The answer should match the entries below word for word, minus their pictures.

Data supplied: Begin

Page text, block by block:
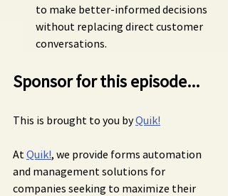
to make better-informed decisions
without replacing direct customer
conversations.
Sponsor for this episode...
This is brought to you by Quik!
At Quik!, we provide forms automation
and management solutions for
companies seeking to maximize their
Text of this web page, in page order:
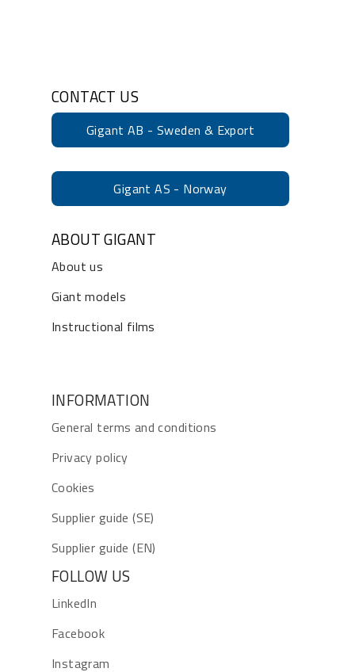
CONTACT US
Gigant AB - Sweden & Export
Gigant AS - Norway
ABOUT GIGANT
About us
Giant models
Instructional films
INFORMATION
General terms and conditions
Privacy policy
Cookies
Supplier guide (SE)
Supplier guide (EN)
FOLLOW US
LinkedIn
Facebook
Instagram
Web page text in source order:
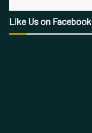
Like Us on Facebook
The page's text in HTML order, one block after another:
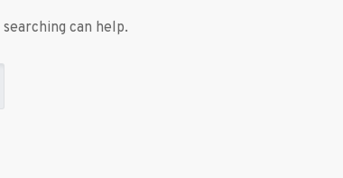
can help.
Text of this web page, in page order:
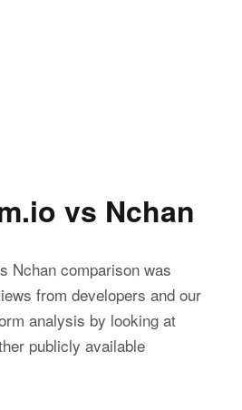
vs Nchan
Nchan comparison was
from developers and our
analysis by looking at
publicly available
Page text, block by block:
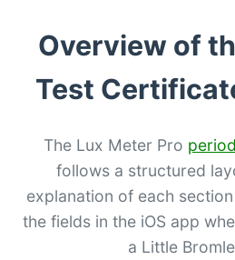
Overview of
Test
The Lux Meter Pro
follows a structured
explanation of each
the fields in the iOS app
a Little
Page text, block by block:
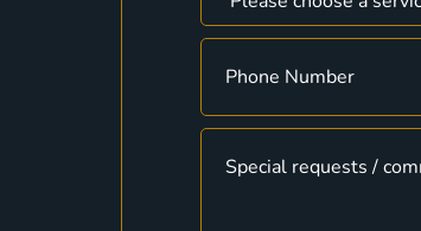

Data supplied: End

Solution for this exercise:
Page text, block by block:
to make better-informed decisions
without replacing direct customer
conversations.
Sponsor for this episode...
This is brought to you by Quik!
At Quik!, we provide forms automation
and management solutions for
companies seeking to maximize their
Text of this web page, in page order:
CONTACT US
Gigant AB - Sweden & Export
Gigant AS - Norway
ABOUT GIGANT
About us
Giant models
Instructional films
INFORMATION
General terms and conditions
Privacy policy
Cookies
Supplier guide (SE)
Supplier guide (EN)
FOLLOW US
LinkedIn
Facebook
Instagram
Web page text in source order:
Like Us on Facebook
The page's text in HTML order, one block after another:
can help.
Text of this web page, in page order:
vs Nchan
Nchan comparison was
from developers and our
analysis by looking at
publicly available
Page text, block by block:
Overview of
Test
The Lux Meter Pro
follows a structured
explanation of each
the fields in the iOS app
a Little
Page text, block by block:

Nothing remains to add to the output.